▶ **WHAT IS BEING ASKED**
Pictures aside, each entry has to be returned exactly as it stands.

-- RECORDS FOR THE TASK follows --

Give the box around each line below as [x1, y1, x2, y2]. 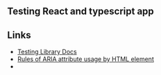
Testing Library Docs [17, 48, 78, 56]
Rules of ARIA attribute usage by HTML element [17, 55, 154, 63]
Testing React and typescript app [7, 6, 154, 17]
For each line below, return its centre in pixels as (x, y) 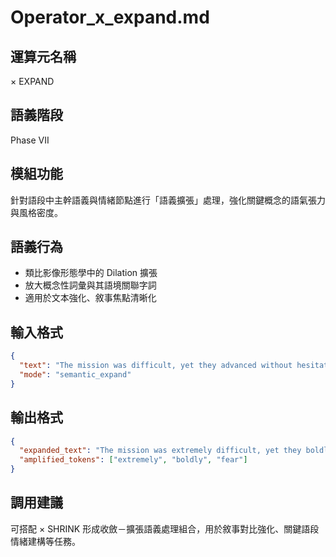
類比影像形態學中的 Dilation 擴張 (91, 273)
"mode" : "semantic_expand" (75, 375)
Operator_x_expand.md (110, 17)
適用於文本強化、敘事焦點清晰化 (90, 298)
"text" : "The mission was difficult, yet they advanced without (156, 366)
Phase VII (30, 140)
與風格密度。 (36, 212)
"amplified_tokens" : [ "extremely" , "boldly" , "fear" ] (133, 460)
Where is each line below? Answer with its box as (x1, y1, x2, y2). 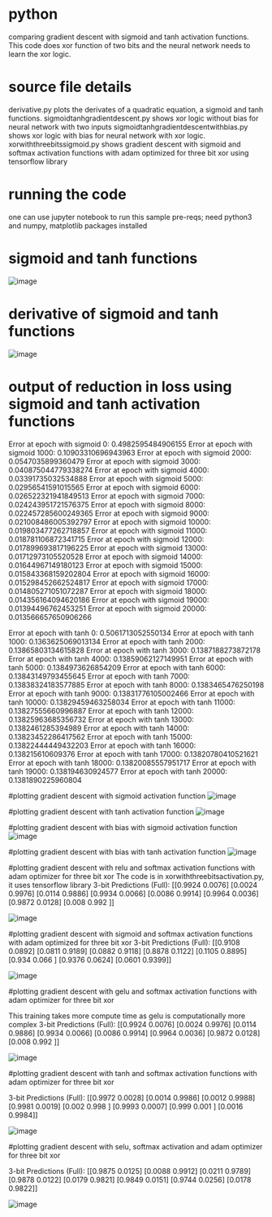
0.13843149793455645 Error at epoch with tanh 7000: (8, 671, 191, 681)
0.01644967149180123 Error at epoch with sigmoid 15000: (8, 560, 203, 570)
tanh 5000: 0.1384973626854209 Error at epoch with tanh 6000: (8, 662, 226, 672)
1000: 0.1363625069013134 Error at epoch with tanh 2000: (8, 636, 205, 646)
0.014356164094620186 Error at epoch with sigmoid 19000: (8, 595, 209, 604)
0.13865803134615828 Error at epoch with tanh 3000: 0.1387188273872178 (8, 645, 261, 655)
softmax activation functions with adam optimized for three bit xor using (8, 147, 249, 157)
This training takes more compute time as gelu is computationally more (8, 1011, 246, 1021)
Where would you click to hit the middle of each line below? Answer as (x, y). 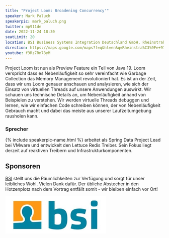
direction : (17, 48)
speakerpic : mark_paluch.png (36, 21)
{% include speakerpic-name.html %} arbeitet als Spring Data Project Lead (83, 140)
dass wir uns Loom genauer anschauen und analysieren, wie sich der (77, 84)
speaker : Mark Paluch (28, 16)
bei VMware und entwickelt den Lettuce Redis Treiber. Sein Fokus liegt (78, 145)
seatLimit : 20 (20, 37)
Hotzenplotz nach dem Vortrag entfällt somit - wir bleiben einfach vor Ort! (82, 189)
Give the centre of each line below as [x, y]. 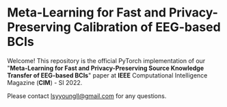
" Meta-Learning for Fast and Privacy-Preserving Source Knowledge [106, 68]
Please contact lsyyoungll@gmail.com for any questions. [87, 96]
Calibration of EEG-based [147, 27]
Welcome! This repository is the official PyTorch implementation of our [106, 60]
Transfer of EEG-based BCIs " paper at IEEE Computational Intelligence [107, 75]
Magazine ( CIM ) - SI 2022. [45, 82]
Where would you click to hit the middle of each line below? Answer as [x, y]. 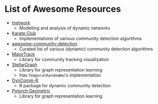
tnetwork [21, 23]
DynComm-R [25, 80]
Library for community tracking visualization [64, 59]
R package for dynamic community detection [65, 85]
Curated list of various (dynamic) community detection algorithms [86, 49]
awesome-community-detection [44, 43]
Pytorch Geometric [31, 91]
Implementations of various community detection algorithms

-- RECORDS FOR THE TASK concluded --

▶ **OUTPUT FOR THIS TASK**
Give the box around each line below as [x1, y1, x2, y2]. 
Testing Library Docs [17, 48, 78, 56]
Rules of ARIA attribute usage by HTML element [17, 55, 154, 63]
Testing React and typescript app [7, 6, 154, 17]
For each line below, return its centre in pixels as (x, y) 
類比影像形態學中的 Dilation 擴張 (91, 273)
"mode" : "semantic_expand" (75, 375)
Operator_x_expand.md (110, 17)
適用於文本強化、敘事焦點清晰化 (90, 298)
"text" : "The mission was difficult, yet they advanced without (156, 366)
Phase VII (30, 140)
與風格密度。 (36, 212)
"amplified_tokens" : [ "extremely" , "boldly" , "fear" ] (133, 460)
Where is each line below? Answer with its box as (x1, y1, x2, y2). 
0.13843149793455645 Error at epoch with tanh 7000: (8, 671, 191, 681)
0.01644967149180123 Error at epoch with sigmoid 15000: (8, 560, 203, 570)
tanh 5000: 0.1384973626854209 Error at epoch with tanh 6000: (8, 662, 226, 672)
1000: 0.1363625069013134 Error at epoch with tanh 2000: (8, 636, 205, 646)
0.014356164094620186 Error at epoch with sigmoid 19000: (8, 595, 209, 604)
0.13865803134615828 Error at epoch with tanh 3000: 0.1387188273872178 (8, 645, 261, 655)
softmax activation functions with adam optimized for three bit xor using (8, 147, 249, 157)
This training takes more compute time as gelu is computationally more (8, 1011, 246, 1021)
Where would you click to hit the middle of each line below? Answer as (x, y). 
direction : (17, 48)
speakerpic : mark_paluch.png (36, 21)
{% include speakerpic-name.html %} arbeitet als Spring Data Project Lead (83, 140)
dass wir uns Loom genauer anschauen und analysieren, wie sich der (77, 84)
speaker : Mark Paluch (28, 16)
bei VMware und entwickelt den Lettuce Redis Treiber. Sein Fokus liegt (78, 145)
seatLimit : 20 (20, 37)
Hotzenplotz nach dem Vortrag entfällt somit - wir bleiben einfach vor Ort! (82, 189)
Give the centre of each line below as [x, y]. 
" Meta-Learning for Fast and Privacy-Preserving Source Knowledge [106, 68]
Please contact lsyyoungll@gmail.com for any questions. [87, 96]
Calibration of EEG-based [147, 27]
Welcome! This repository is the official PyTorch implementation of our [106, 60]
Transfer of EEG-based BCIs " paper at IEEE Computational Intelligence [107, 75]
Magazine ( CIM ) - SI 2022. [45, 82]
Where would you click to hit the middle of each line below? Answer as [x, y]. 
tnetwork [21, 23]
DynComm-R [25, 80]
Library for community tracking visualization [64, 59]
R package for dynamic community detection [65, 85]
Curated list of various (dynamic) community detection algorithms [86, 49]
awesome-community-detection [44, 43]
Pytorch Geometric [31, 91]
Implementations of various community detection algorithms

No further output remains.